08 December 2011
In a world without end, spinning endlessly in space, is there such a thing as an East or a West? And if so, where does the one end and the other begin?
Is it between the Euphrates and Tigris, legendary home of the Garden of Eden and so-called Cradle of Civilisation? Well, the word Mesopotamia means “between rivers” and fits, scholars assert, the biblical description of Paradise. However, humans are now believed to have originated in Africa before dispersing, much later, into Eurasia via the Rift Valley corridor. Despite this, the Fertile Crescent remains an accepted home for the birth of our first cities. It is from here, modern Iraq, that civilizations appear to have spread both east- and westwards.
Unlike the narrow Rift Valley gorge, Eurasia’s own plains and open plateaus provided a favourable passage for migrating clans and their herds. So then, was it on the Russian steppe or in the deserts of Iran that sweeping hordes and conquering armies first crossed from East to West? And if so, was it a steppe or a desert that separated the lands of the rising sun from the place where the sun set?
Or did East and West meet on the Bosphorus where different cultures have bumped into each other over the millennia? Here the city of Byzantium-Constantinople-Istanbul saw Greeks, Romans, Latins and Turks step across the great divide. Or is it in Jerusalem where Jews, Christians and Muslims have rubbed shoulders for several centuries? Jerusalem was, after all, the conceptual centre of the world. Or was it perhaps Berlin where, only decades ago, capitalists and soviets faced each other across the wall? During the Cold War era, c.1946–1991, the wall symbolically divided East from West, separating what had once grown and belonged together.

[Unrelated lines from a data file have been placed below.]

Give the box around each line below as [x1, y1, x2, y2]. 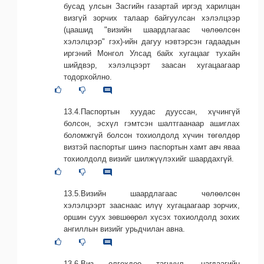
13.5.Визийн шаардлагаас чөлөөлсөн [64, 189, 240, 198]
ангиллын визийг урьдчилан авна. [64, 224, 185, 233]
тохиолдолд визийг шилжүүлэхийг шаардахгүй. [64, 154, 234, 163]
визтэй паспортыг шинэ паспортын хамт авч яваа [64, 142, 240, 151]
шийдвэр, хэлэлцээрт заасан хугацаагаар [64, 60, 240, 70]
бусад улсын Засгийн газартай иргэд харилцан [64, 1, 240, 11]
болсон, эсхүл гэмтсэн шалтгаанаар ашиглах [64, 118, 240, 128]
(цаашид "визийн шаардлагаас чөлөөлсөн [64, 25, 240, 34]
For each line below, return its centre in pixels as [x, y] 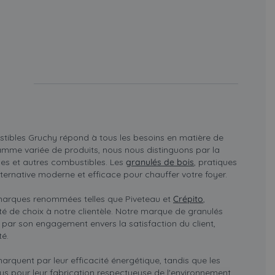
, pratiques [216, 162]
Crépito [188, 199]
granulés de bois [160, 162]

Is it actually a river, a mountain or a wall, at all? Is it a crossroad, trade route or military frontier? Or a set of borders, like the state lines dividing Eastern America from the American West?

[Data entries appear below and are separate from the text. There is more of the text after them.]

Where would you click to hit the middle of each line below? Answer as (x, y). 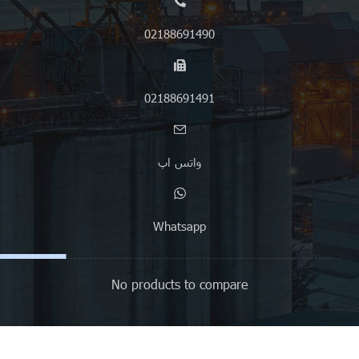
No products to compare (179, 284)
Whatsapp (179, 226)
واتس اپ (179, 162)

Or could it be out to sea, perhaps, somewhere in the Atlantic? Historically, the Pope divided the earth in two, pole to pole, along an imaginary line in the mid-Atlantic, giving Spain one half of the world and Portugal the rest. Excluding Europe, of course. On that day, 7 June 1494, the Western territories included a still unknown America and the East of Africa—though its full extent still had to be discovered.
That was then, but what about today? Perhaps it is the Greenwich prime meridian that now determines where we are? Well, yes, it is around zero degrees longitude that we orientate ourselves spatially and relativise our time on an East-West basis, isn’t it? But this puts Europe on the East with Africa too?
For now the question is not where but when did East and West meet? It’s a question that always vexes me because, as a westerner, I can’t step outside my own shoes. Questions of relativity require both feet on the ground and, simultaneously, a head above the rest. Nevertheless, the question does force us to rethink our histories.
The East-West line has clearly shifted position over time and, from a Western perspective, reflects the ebb and flow of Europe’s overseas expansion. For instance, during the Age of Exploration c.1400–1600, the southern tip of Africa became the new threshold between an ancient East and a modern West. The Cape of Good Hope was the southernmost Portal to the Indies and one of the most dangerous then known to man. Ironically, it is known as the Fairest Cape today.
Towering above modern Cape Town, Table Mountain was then seen to personify the character of a Stormy Cape. The mountain was a wild and vindictive giant called Adamastor, a tormented figure derived from Greek mythology. Like the Titans, Adamastor dashed all hopes of passing mortals. The Cape was his forbidden portal, a threshold between the Atlantic and Indian oceans, beyond which neither ship nor sail should pass.
The long voyage East, amid raging storms and inner temptations, symbolized a journey of spiritual enlightenment. It was a concept that possessed Prince Henry and the explorers of Atlantic-Africa, a concept that also transformed the ‘Discoveries’ into a quest for individual spiritual enlightenment. Portugal’s exploration from West Africa to East Africa, from the shores of the Atlantic to the Indian seaboard, was thus more than a mere adventure in maritime geography. And so in 1488 a weatherworn Bartolomeu Dias first crossed this great divide, unknowingly, after being driven out to sea by a raging storm.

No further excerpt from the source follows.